↓↓↓
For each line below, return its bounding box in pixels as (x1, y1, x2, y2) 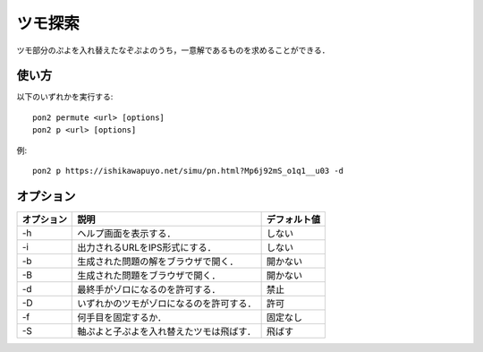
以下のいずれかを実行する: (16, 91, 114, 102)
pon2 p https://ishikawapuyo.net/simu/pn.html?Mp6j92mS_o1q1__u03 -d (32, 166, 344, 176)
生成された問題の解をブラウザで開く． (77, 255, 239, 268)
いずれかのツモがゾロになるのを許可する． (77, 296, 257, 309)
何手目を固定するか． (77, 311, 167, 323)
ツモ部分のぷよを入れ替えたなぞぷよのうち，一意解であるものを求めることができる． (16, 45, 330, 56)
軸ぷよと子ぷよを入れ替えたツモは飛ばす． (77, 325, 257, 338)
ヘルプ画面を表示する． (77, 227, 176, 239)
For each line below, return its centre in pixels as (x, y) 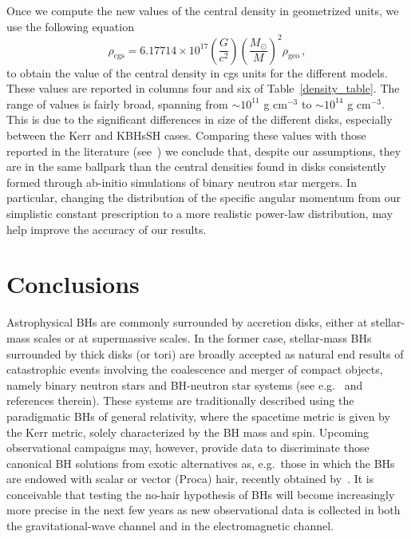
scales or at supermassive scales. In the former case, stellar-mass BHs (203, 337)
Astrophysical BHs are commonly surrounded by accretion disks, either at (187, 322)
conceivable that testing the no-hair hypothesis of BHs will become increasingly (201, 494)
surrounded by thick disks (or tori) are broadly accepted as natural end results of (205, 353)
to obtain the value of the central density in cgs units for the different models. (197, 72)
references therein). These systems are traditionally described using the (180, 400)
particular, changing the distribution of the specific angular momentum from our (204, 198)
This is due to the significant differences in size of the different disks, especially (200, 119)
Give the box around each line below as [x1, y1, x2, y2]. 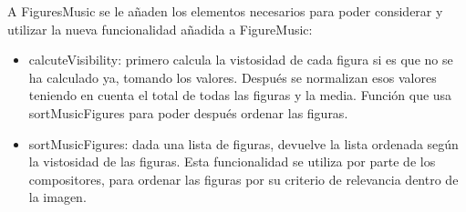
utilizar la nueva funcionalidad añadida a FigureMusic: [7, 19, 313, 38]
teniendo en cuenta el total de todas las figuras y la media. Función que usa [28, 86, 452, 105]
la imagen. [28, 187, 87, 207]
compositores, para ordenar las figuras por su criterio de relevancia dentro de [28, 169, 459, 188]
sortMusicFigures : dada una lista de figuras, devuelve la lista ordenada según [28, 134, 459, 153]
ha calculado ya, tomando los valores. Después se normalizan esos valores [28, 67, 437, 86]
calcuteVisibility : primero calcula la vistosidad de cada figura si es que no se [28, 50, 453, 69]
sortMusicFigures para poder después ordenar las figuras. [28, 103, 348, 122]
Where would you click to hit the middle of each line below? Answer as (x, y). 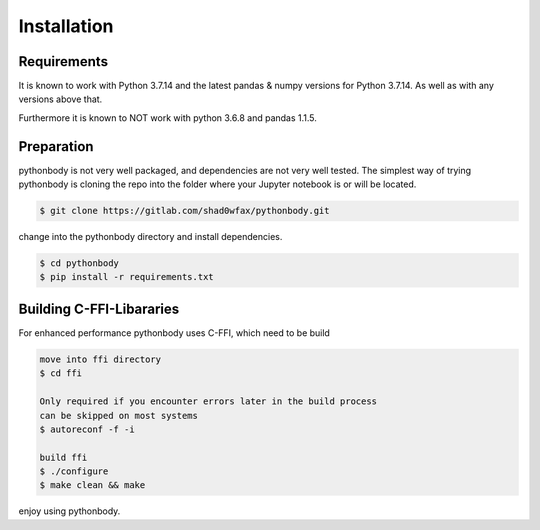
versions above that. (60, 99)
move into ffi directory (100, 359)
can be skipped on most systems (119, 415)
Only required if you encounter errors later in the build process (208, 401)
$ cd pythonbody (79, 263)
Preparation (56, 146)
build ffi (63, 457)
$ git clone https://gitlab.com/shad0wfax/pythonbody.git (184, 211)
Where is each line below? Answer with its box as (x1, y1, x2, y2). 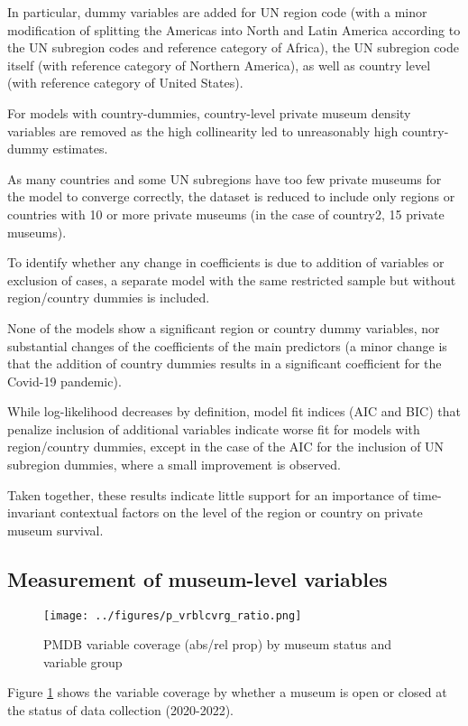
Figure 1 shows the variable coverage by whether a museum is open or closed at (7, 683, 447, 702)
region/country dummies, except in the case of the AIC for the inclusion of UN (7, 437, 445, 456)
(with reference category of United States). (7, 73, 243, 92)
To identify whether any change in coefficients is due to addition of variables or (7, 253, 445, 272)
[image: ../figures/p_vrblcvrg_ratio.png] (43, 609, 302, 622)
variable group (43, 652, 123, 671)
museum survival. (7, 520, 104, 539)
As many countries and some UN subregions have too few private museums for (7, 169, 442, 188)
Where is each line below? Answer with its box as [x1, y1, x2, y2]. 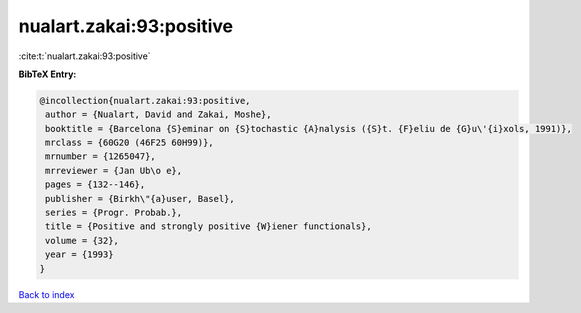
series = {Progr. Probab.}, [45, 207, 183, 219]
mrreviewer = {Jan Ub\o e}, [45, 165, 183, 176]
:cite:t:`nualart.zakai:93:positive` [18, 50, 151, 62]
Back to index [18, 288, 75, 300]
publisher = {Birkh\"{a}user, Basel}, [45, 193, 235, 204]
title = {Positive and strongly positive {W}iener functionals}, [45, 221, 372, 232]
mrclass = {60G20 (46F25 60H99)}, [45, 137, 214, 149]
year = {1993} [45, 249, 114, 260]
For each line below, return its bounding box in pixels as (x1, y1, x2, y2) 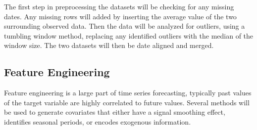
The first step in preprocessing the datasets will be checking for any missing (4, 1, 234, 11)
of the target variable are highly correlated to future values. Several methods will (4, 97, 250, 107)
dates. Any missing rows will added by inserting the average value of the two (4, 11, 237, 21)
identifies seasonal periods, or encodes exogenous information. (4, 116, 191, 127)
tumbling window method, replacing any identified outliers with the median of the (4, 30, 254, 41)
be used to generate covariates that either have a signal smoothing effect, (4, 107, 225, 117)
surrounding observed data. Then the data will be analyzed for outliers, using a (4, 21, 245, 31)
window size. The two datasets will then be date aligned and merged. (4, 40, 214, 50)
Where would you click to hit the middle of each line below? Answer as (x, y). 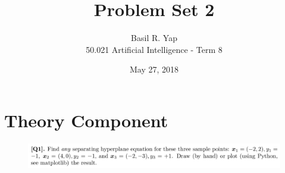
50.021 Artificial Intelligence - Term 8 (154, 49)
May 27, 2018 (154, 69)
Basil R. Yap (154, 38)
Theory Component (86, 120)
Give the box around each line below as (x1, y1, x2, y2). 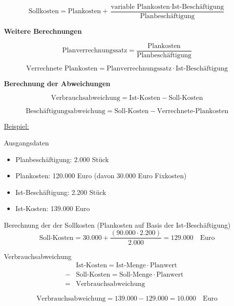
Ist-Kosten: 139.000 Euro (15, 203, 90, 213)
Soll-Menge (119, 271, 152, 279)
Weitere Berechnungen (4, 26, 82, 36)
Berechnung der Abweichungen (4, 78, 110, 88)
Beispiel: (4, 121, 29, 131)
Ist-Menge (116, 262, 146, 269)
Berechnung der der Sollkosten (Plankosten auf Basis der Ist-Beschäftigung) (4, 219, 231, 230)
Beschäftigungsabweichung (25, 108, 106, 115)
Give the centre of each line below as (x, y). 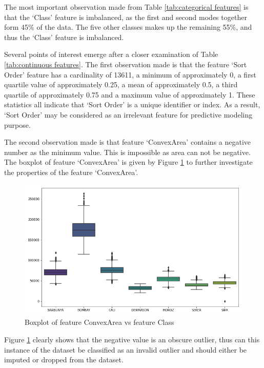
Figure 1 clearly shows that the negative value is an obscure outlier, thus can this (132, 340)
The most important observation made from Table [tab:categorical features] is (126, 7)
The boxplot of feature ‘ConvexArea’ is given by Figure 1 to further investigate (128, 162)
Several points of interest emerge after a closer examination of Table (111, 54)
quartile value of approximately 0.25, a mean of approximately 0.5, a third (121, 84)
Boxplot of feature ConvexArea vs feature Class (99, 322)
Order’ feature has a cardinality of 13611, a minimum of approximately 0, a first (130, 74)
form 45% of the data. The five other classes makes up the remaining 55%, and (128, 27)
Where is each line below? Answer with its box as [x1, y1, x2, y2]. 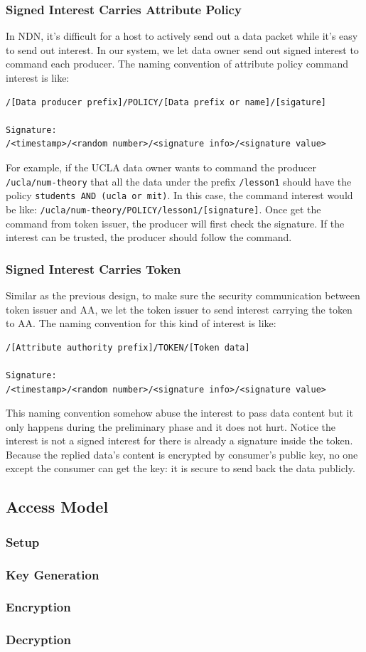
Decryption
↑↑↑
↓↓↓
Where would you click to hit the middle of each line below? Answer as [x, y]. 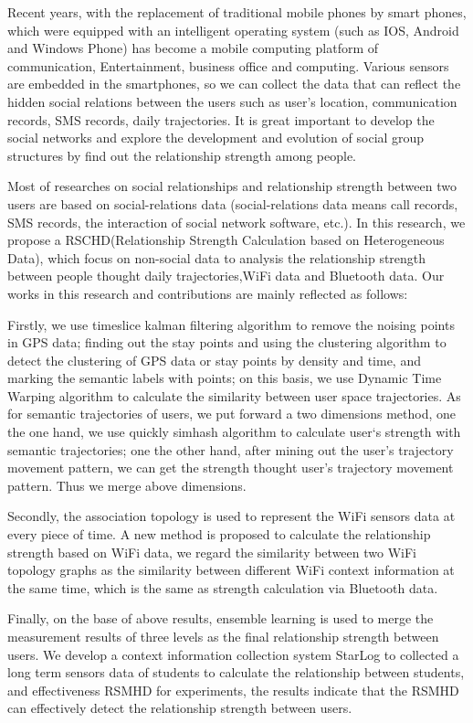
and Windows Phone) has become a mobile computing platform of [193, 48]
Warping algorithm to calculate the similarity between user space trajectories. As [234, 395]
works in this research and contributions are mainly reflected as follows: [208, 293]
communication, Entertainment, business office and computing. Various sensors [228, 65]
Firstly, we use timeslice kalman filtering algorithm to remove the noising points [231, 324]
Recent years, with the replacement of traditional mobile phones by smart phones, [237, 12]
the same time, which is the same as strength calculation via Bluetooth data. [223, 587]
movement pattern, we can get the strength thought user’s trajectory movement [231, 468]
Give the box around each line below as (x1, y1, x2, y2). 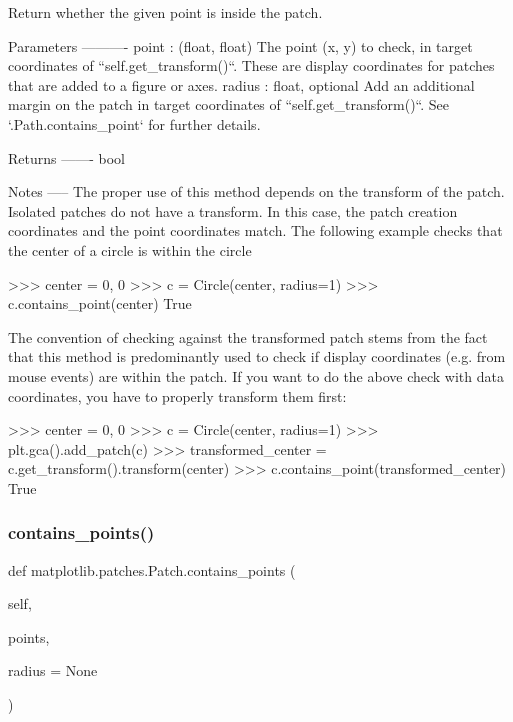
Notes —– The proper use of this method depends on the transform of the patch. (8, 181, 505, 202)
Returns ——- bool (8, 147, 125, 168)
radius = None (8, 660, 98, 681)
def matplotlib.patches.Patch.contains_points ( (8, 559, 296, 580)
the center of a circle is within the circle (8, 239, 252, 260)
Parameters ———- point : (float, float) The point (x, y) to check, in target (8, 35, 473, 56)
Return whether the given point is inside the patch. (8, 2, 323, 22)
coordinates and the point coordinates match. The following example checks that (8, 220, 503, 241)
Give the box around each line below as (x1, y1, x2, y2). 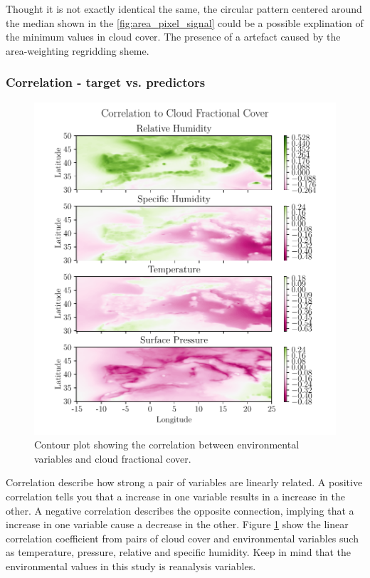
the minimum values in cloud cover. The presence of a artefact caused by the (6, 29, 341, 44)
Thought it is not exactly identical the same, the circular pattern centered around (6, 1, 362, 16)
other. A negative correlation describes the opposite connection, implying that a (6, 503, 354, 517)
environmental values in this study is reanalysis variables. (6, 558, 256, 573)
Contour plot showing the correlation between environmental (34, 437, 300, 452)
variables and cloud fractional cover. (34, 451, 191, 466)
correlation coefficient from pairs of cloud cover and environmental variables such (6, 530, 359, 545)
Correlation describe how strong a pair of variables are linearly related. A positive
↑↑↑
↓↓↓
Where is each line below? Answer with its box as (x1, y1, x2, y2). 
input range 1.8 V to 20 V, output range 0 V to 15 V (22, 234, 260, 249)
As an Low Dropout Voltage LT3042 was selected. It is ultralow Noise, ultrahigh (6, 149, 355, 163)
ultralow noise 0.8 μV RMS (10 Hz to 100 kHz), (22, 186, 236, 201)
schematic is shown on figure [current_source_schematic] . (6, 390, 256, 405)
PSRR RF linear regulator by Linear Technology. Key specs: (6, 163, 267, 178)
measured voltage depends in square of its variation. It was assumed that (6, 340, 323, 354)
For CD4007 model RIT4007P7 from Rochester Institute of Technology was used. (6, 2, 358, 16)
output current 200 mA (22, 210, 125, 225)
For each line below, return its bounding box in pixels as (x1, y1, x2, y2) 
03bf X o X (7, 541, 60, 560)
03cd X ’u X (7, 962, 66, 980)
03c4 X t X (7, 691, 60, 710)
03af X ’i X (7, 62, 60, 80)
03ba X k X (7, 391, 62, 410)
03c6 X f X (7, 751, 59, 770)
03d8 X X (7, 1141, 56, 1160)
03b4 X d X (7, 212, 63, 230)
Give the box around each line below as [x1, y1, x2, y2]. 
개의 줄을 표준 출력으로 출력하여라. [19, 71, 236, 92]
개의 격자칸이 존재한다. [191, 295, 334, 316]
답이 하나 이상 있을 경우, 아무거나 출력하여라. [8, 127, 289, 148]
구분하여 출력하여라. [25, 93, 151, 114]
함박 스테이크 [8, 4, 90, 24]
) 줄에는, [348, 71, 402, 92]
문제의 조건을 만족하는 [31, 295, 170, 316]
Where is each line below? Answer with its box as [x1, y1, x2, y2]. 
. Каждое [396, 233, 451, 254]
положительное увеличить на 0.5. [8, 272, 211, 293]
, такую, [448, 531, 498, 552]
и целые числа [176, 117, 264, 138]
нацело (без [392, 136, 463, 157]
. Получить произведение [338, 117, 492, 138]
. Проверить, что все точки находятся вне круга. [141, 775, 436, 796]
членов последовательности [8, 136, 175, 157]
↑↑↑
To do >> Identify the lines of the data that contain the word "size". Copy each of them.

Response for this exercise >>
This is due to the significant differences in size of the different disks, especially (200, 119)
window size. The two datasets will then be date aligned and merged. (4, 40, 214, 50)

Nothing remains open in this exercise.